▸ **Task prompt**
Within the listing below, give again exactly the lines between the one containing "Last edited: 2023-03-30" and the one containing "Where would you", inclusive, pictures left aside.

▸ **Record set**
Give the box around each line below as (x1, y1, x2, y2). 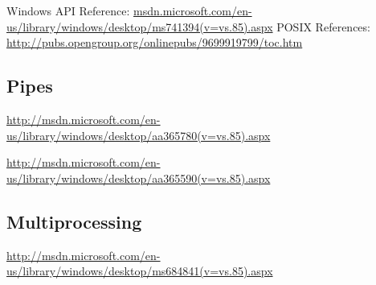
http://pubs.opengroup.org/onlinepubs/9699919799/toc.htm (6, 34, 303, 51)
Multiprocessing (6, 209, 142, 233)
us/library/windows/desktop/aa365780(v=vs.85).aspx (6, 126, 271, 143)
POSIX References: (276, 18, 370, 35)
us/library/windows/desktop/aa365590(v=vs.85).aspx (6, 169, 271, 186)
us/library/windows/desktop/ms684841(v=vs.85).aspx (6, 262, 273, 279)
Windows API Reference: (6, 2, 130, 19)
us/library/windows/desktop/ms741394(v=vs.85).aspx (6, 18, 273, 35)
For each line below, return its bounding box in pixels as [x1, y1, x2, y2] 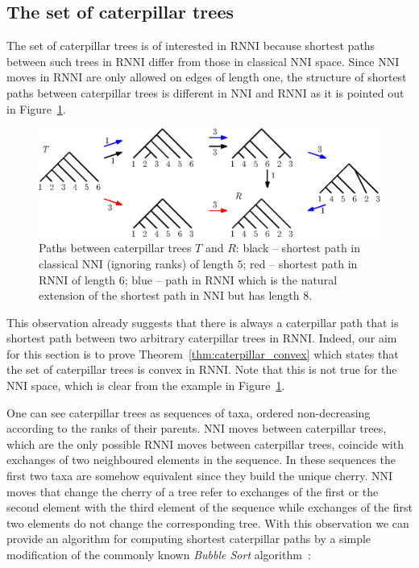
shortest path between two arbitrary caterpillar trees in [6, 330, 280, 346]
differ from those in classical [148, 52, 287, 69]
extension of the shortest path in [39, 287, 200, 304]
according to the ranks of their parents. [6, 420, 201, 437]
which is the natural [238, 271, 338, 288]
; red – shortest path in [243, 255, 358, 272]
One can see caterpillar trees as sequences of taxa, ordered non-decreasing [6, 404, 371, 421]
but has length [227, 287, 300, 304]
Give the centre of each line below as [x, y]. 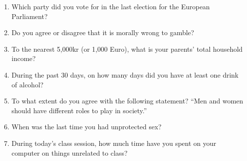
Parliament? [29, 16]
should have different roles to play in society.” [79, 110]
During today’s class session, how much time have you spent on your [114, 143]
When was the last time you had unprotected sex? [86, 127]
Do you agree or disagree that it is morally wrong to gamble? [103, 32]
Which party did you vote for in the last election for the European [111, 6]
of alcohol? [28, 84]
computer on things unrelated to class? [69, 152]
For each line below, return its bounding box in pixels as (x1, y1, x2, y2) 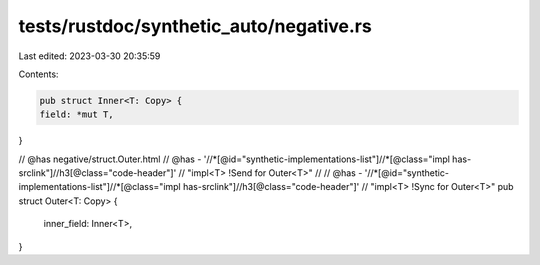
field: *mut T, (39, 109, 114, 120)
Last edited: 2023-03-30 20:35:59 (18, 50, 161, 62)
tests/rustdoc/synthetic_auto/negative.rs (18, 15, 372, 37)
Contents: (18, 68, 59, 80)
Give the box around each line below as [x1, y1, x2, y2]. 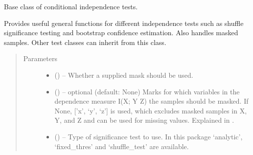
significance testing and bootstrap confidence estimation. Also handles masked [4, 27, 238, 38]
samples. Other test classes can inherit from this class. [4, 37, 166, 47]
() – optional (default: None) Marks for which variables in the [54, 86, 240, 96]
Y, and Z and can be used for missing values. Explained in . [54, 115, 234, 125]
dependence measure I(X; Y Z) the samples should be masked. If [54, 96, 249, 106]
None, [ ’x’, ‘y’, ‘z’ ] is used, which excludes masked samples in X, [54, 105, 247, 115]
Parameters [23, 53, 57, 64]
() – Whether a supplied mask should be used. [54, 69, 193, 80]
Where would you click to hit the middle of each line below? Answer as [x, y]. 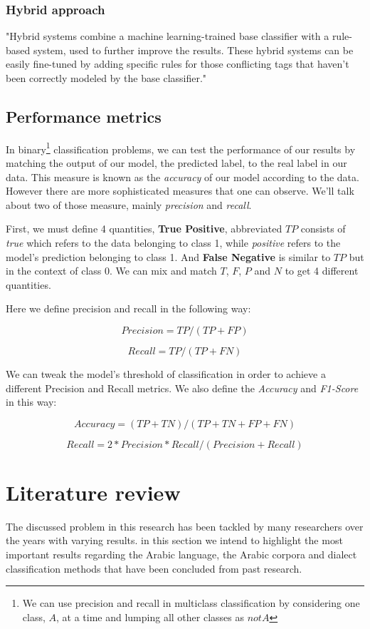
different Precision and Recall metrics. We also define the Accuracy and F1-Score [182, 388]
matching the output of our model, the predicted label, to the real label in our [176, 163]
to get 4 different [322, 271]
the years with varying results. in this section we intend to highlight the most [174, 540]
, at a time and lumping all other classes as [150, 617]
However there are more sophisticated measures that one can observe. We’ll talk [180, 191]
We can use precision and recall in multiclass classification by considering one [191, 603]
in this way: [31, 402]

▸ **Solution to this task**
Last edited: 2023-03-30 20:35:59 (18, 50, 161, 62)
tests/rustdoc/synthetic_auto/negative.rs (18, 15, 372, 37)
Contents: (18, 68, 59, 80)
Give the box around each line below as [x1, y1, x2, y2]. 
significance testing and bootstrap confidence estimation. Also handles masked [4, 27, 238, 38]
samples. Other test classes can inherit from this class. [4, 37, 166, 47]
() – optional (default: None) Marks for which variables in the [54, 86, 240, 96]
Y, and Z and can be used for missing values. Explained in . [54, 115, 234, 125]
dependence measure I(X; Y Z) the samples should be masked. If [54, 96, 249, 106]
None, [ ’x’, ‘y’, ‘z’ ] is used, which excludes masked samples in X, [54, 105, 247, 115]
Parameters [23, 53, 57, 64]
() – Whether a supplied mask should be used. [54, 69, 193, 80]
Where would you click to hit the middle of each line below? Answer as [x, y]. 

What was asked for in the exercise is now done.